_Source data_
|---|
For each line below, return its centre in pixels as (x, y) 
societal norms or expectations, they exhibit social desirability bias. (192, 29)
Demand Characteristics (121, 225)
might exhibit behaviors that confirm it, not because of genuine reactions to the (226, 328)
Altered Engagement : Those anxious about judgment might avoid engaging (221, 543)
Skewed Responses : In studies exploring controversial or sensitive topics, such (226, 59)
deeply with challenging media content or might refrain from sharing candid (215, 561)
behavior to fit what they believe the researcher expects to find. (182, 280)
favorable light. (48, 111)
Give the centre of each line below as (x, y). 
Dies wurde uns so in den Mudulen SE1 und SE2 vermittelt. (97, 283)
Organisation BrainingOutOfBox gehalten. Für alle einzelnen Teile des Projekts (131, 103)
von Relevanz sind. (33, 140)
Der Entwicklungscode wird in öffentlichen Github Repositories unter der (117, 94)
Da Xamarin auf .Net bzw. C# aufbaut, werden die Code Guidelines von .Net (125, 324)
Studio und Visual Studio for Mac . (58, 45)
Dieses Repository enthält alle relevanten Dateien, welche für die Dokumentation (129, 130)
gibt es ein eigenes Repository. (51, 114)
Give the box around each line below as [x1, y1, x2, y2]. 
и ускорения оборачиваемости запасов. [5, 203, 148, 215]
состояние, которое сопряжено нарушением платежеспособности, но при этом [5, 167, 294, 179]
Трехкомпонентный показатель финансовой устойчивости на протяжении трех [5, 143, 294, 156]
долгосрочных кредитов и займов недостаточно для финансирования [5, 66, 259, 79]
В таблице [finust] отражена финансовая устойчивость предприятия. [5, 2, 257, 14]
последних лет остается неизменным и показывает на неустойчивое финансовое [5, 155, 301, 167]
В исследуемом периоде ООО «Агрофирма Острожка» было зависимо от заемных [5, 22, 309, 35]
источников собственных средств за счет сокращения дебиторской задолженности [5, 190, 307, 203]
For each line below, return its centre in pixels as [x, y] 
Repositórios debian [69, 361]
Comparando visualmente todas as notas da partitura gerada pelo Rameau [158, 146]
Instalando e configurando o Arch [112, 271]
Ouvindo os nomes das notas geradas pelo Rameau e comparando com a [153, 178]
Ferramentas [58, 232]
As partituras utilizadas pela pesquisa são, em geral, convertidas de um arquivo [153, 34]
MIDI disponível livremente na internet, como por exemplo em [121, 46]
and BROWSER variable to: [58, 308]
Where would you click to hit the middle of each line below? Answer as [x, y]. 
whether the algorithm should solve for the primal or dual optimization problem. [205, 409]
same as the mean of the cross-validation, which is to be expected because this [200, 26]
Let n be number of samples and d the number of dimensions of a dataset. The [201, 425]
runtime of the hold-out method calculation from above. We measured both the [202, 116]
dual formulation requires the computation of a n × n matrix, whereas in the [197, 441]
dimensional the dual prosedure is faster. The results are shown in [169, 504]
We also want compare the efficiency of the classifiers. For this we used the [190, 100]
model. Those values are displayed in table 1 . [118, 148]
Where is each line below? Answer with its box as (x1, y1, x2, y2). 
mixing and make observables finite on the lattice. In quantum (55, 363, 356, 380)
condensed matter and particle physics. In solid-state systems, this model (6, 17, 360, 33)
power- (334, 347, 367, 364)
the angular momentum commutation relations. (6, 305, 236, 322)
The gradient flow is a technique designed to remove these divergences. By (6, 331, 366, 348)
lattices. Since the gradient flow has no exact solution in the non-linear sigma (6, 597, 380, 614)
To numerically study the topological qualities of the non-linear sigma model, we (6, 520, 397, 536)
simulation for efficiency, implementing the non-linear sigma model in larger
|---|
_Exercise description_
Search the material for the word "exhibit". Each line where it is found must be copied.

_Output for this exercise_
societal norms or expectations, they exhibit social desirability bias. (192, 29)
might exhibit behaviors that confirm it, not because of genuine reactions to the (226, 328)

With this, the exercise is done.